Serpin family protein protease inhibitors function as key anticoagulant regulators of blood coagulation proteases. Two serpins, antithrombin and protein Z-dependent protease inhibitor (ZPI), are known to inhibit procoagulant proteases in a manner that is regulated by cofactors and dependent on the functional state of the proteases, but the molecular details of this complex regulatory mechanism are poorly understood. The physiologic importance of these serpins in regulating coagulation proteases is borne out by the observations that knocking out the mouse genes results in embryonic lethality due to a consumptive coagulopathy in the case of antithrombin and a prothrombotic phenotype when mice are bred on a factor V Leiden background in the case of ZPI. Our proposed studies seek to build on our prior studies to advance molecular understanding of the cofactor-dependent regulation of blood coagulation proteases by these serpins. With respect to antithrombin, our recent studies have suggested an important revision of the allosteric mechanism of activation of this serpin by heparin in showing that activation is mediated principally by the mitigation of repulsive interactions with factor Xa and factor IXa within an antithrombin exosite rather than by provision of an attractive exosite. Our proposed continuation studies seek to characterize the molecular determinants in antithrombin of protease binding exosites and of the allosteric communication network involved in transmitting activating conformational changes from the heparin binding site to the protease binding site. With respect to ZPI, our studies seek to elucidate the physiologic complexes of factor Xa that are targeted by ZPI and its cofactor, protein Z, establish the role of the unique N-terminal tail of ZPI in anticoagulant regulation of factor Xa and discover small molecules that disrupt the ZPI-protein Z complex and downregulate the ZPI anticoagulant mechanism as a potential novel therapy for restoring hemostasis in hemophilia bleeding disorders. Gain of function studies in which the serpin scaffold of α1-protease inhibitor is used to graft the molecular determinants of the protein Z binding site and protease binding sites onto ZPI will provide a stringent test of the minimal determinants of cofactor and protease recognition by this serpin.

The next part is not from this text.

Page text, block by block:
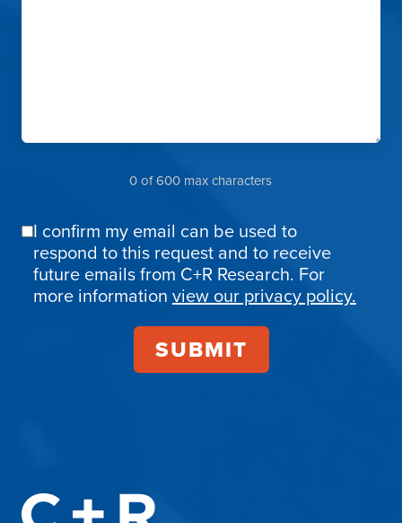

丝氨酸蛋白水解酶抑制剂是凝血蛋白水解酶的关键抗凝调节剂。抗凝血酶和蛋白Z依赖的蛋白水解酶抑制物(ZPI)是两种已知的抑制促凝血酶的蛋白，其抑制方式受辅因子的调节，并且依赖于蛋白水解酶的功能状态，但这种复杂的调节机制的分子细节尚不清楚。这些蛇类在调节凝血酶方面的生理重要性得到了以下观察的证实：敲除小鼠基因会导致胚胎死亡，这是由于在抗凝血酶的情况下发生消耗性凝血障碍，而在ZPI的情况下，小鼠在因子V莱顿背景下繁殖时会出现血栓前表型。我们提出的研究试图建立在我们先前研究的基础上，以促进对这些蛇类对凝血酶的辅因子依赖的调节的分子理解。在抗凝血酶方面，我们最近的研究对肝素激活该蛇纹素的变构机制进行了重要的修订，表明激活主要是通过减轻与抗凝血酶外位内的Xa因子和IXa因子的排斥相互作用而不是通过提供有吸引力的外位而实现的。我们的后续研究试图确定抗凝血酶的分子决定因素，包括酶结合外切体和变构通讯网络，该网络参与将激活的构象变化从肝素结合部位传递到蛋白酶结合部位。关于ZPI，我们的研究试图阐明以ZPI及其辅因子蛋白Z为靶点的Xa因子的生理复合体，确定ZPI独特的N端尾巴在Xa因子抗凝调节中的作用，并发现破坏ZPI-蛋白Z复合体并下调ZPI抗凝机制的小分子，作为一种潜在的新疗法来恢复血友病出血的止血。在功能研究中，使用α1-蛋白酶抑制剂的丝氨酸支架将蛋白Z结合位点和蛋白酶结合位点的分子决定因素嫁接到ZPI上，这将为该丝氨酸识别辅因子和蛋白酶的最小决定因素提供严格的测试。